DataBricks Announces Spark SQL for Manipulating Structured Data Using Spark
With the advent of Hadoop, building a data warehouse for processing big data became easier. However, querying Hadoop still required writing MapReduce jobs, which in turn required specialized development skills and a non-trivial amount of effort. Hive solved this problem by providing a familiar SQL querying engine on top of Hadoop, that translates SQL into MapReduce jobs. Spark provides a similar SQL querying engine called Shark. Shark still relies on Hive for query-planning, but uses Spark instead of Hadoop during the physical execution phase. With Spark SQL, DataBricks is investing into an alternative SQL engine, one that is divorced from Hive.
InfoQ reached out to Michael Armbrust and Reynold Xin, software engineers at DataBricks, to learn more about Spark SQL.
InfoQ: When did the development of Spark SQL start?
Michael and Reynold: It all started when Michael joined Databricks back in November. He is the one spearheading the effort.
InfoQ: What were the main reasons that you decided to shift away from Hive and Shark, in favor of native Spark SQL implementation?
Michael and Reynold: We are moving away from Shark’s current execution engine that depends on Hive and will use Spark SQL as the new execution engine for Shark. The main reason for the shift is to improve maintainability of the code base and in turn enable rapid development so our users can benefit from both performance optimizations and a better feature set.
Together the team has written five or six query engines, including ones that are powering the most important databases in the world. This is our attempt to “do it right.”
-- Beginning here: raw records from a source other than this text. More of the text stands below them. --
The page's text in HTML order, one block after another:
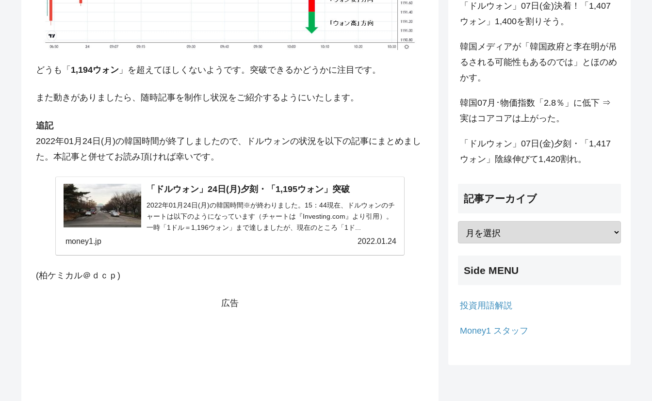
Fact1
Fact1
Fact1 発表から2日で大崩壊、鳴かず飛ばずに終わりそうなスーパーリーグとは？
Fact1
どうも「 1,194ウォン 」を超えてほしくないようです。突破できるかどうかに注目です。
また動きがありましたら、随時記事を制作し状況をご紹介するようにいたします。
追記
2022年01月24日(月)の韓国時間が終了しましたので、ドルウォンの状況を以下の記事にまとめまし
た。本記事と併せてお読み頂ければ幸いです。
「ドルウォン」24日(月)夕刻・「1,195ウォン」突破
2022年01月24日(月)の韓国時間※が終わりました。15：44現在、ドルウォンのチ
ャートは以下のようになっています（チャートは『Investing.com』より引用）。
一時「1ドル＝1,196ウォン」まで達しましたが、現在のところ「1ド...
money1.jp 2022.01.24
(柏ケミカル＠ｄｃｐ)
広告
「ドルウォン」07日(金)決着！「1,407
ウォン」1,400を割りそう。
韓国メディアが「韓国政府と李在明が吊
るされる可能性もあるのでは」とほのめ
かす。
韓国07月･物価指数「2.8％」に低下 ⇒
実はコアコアは上がった。
「ドルウォン」07日(金)夕刻・「1,417
ウォン」陰線伸びて1,420割れ。
記事アーカイブ
Side MENU
投資用語解説
Money1 スタッフ
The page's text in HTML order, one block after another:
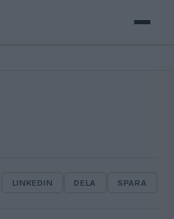
LINKEDIN DELA SPARA
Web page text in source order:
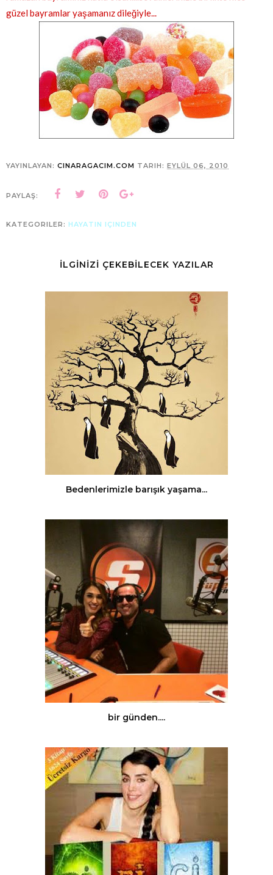
güzel bayramlar yaşamanız dileğiyle...
YAYINLAYAN: CINARAGACIM.COM TARIH: EYLÜL 06, 2010
PAYLAŞ:
KATEGORILER: HAYATIN IÇINDEN
İLGİNİZİ ÇEKEBİLECEK YAZILAR
Bedenlerimizle barışık yaşama...
bir günden....
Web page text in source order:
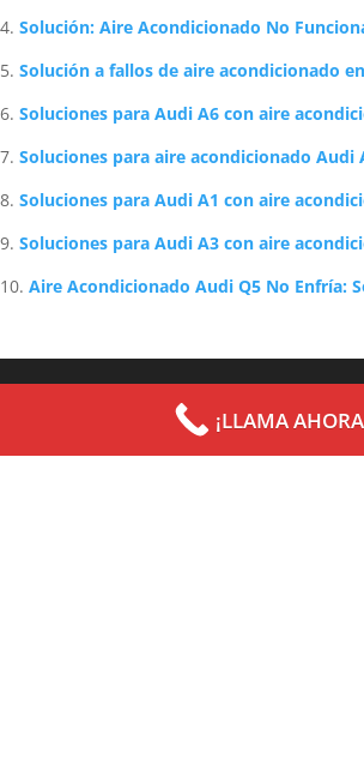
Solución: Aire Acondicionado No
Solución a fallos de aire acondicionado
Soluciones para Audi A6 con aire
Soluciones para aire acondicionado Audi
Soluciones para Audi A1 con aire
Soluciones para Audi A3 con aire
Aire Acondicionado Audi Q5 No Enfría:
Archives Categories
¡LLAMA
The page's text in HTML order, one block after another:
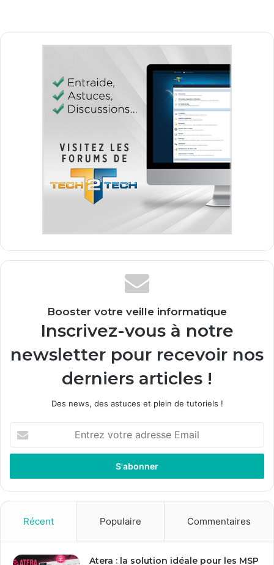
Booster votre veille informatique
Inscrivez-vous à notre
newsletter pour recevoir nos
derniers articles !
Des news, des astuces et plein de tutoriels !
t
e
z
r
e
Récent Populaire Commentaires
Atera : la solution idéale pour les MSP
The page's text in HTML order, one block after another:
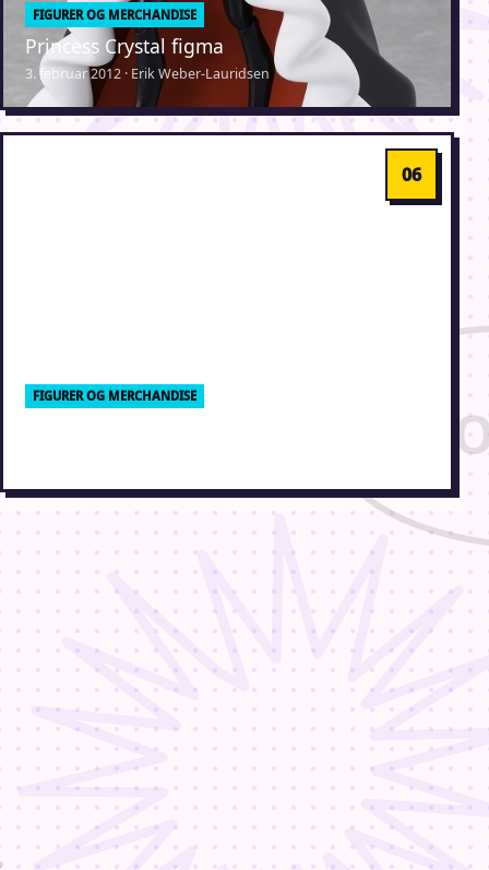
FIGURER OG MERCHANDISE
Princess Crystal figma
3. februar 2012 · Erik Weber-Lauridsen
FIGURER OG MERCHANDISE
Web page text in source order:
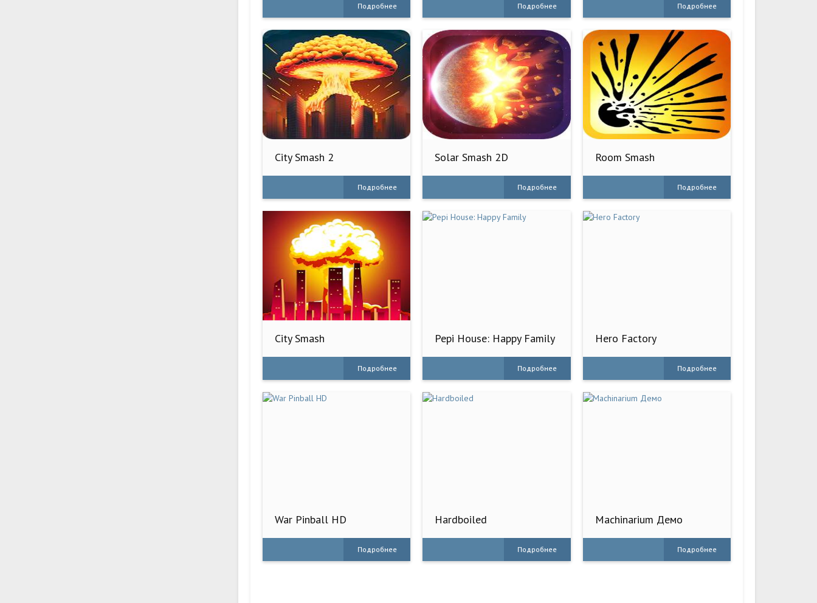
Подробнее Подробнее Подробнее
City Smash 2
Подробнее
Solar Smash 2D
Подробнее
Room Smash
Подробнее
City Smash
Подробнее
Pepi House: Happy Family
Подробнее
Hero Factory
Подробнее
War Pinball HD
Подробнее
Hardboiled
Подробнее
Machinarium Демо
Подробнее
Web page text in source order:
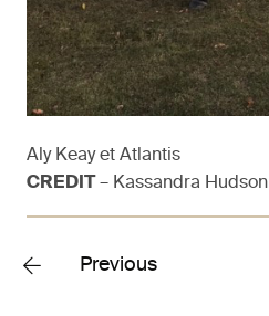
Aly Keay et Atlantis
CREDIT – Kassandra Hudson
Previous
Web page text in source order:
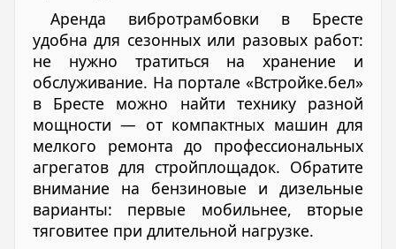
Аренда вибротрамбовки в Бресте
удобна для сезонных или разовых работ:
не нужно тратиться на хранение и
обслуживание. На портале «Встройке.бел»
в Бресте можно найти технику разной
мощности — от компактных машин для
мелкого ремонта до профессиональных
агрегатов для стройплощадок. Обратите
внимание на бензиновые и дизельные
варианты: первые мобильнее, вторые
тяговитее при длительной нагрузке.
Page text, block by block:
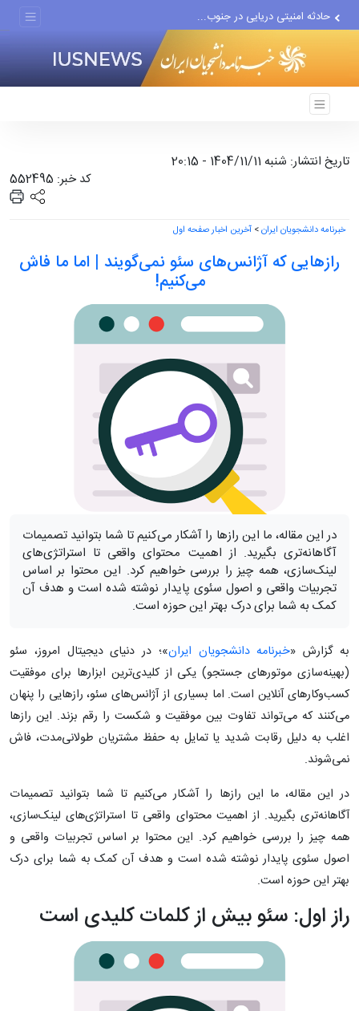
حادثه امنیتی دریایی در جنوب...
لفاظی جدید نتانیاهو علیه ایران
تاریخ انتشار: شنبه 1404/11/11 - 20:15
کد خبر: 552495
خبرنامه دانشجویان ایران> آخرین اخبار صفحه اول
رازهایی که آژانس‌های سئو نمی‌گویند | اما ما فاش
می‌کنیم!
در این مقاله، ما این رازها را آشکار می‌کنیم تا شما بتوانید تصمیمات
آگاهانه‌تری بگیرید. از اهمیت محتوای واقعی تا استراتژی‌های
لینک‌سازی، همه چیز را بررسی خواهیم کرد. این محتوا بر اساس
تجربیات واقعی و اصول سئوی پایدار نوشته شده است و هدف آن
کمک به شما برای درک بهتر این حوزه است.
به گزارش «خبرنامه دانشجویان ایران»؛ در دنیای دیجیتال امروز، سئو
(بهینه‌سازی موتورهای جستجو) یکی از کلیدی‌ترین ابزارها برای موفقیت
کسب‌وکارهای آنلاین است. اما بسیاری از آژانس‌های سئو، رازهایی را پنهان
می‌کنند که می‌تواند تفاوت بین موفقیت و شکست را رقم بزند. این رازها
اغلب به دلیل رقابت شدید یا تمایل به حفظ مشتریان طولانی‌مدت، فاش
نمی‌شوند.
در این مقاله، ما این رازها را آشکار می‌کنیم تا شما بتوانید تصمیمات
آگاهانه‌تری بگیرید. از اهمیت محتوای واقعی تا استراتژی‌های لینک‌سازی،
همه چیز را بررسی خواهیم کرد. این محتوا بر اساس تجربیات واقعی و
اصول سئوی پایدار نوشته شده است و هدف آن کمک به شما برای درک
بهتر این حوزه است.
راز اول: سئو بیش از کلمات کلیدی است

The current Hive query optimizer has a lot of complexity built-in to address the limitations of MapReduce, and many of those simply don’t apply in the context of Spark. By designing our own query optimizer and execution framework, we have substantially simplified the design. Spark SQL presents a very clean abstraction for building query optimizers and distributed query engines, allowing us to rapidly improve the performance of the engine.
InfoQ: Tell us more about Catalyst. Is this the SQL Execution Engine behind Spark SQL?
Michael and Reynold: Catalyst is actually an implementation-agnostic optimizer framework, not an execution engine. It is developed as part of Spark SQL, but we envision other query engines might use it in the future. Spark SQL is a complete execution engine that leverages Catalyst.
Building a query optimizer is a pretty daunting task. Catalyst incorporates years of advanced research in building simpler yet more powerful query optimizers and makes this daunting task much easier. In Catalyst, optimization rules that would take thousands of lines in other systems are now in the tens of lines. Using simple, composable rules makes it much easier to reason about the correctness of the system. This simplicity also makes the system easier to maintain, and more importantly, to improve.
Michael and Reynold: SparkSQL enables several new ways for developers to interact with their data. First, it allows them to apply schemas to their existing RDDs. This addition of schema information makes it possible to run SQL queries over RDDs, in addition to Spark’s already powerful repertoire of transformations.
This functionality is only one part of the story. Spark SQL also allows developers to read and write data from existing sources (Hive and Parquet now; Avro, HBase, Cassandra, etc in the future).
InfoQ: According to your blog-post, Spark SQL is available in Spark 1.0 as Alpha. When do you anticipate 1.0 will be released?
Michael and Reynold: We are getting really close for code freeze for Spark 1.0. If the QA period goes smoothly, Spark 1.0 should be released towards the end of this month.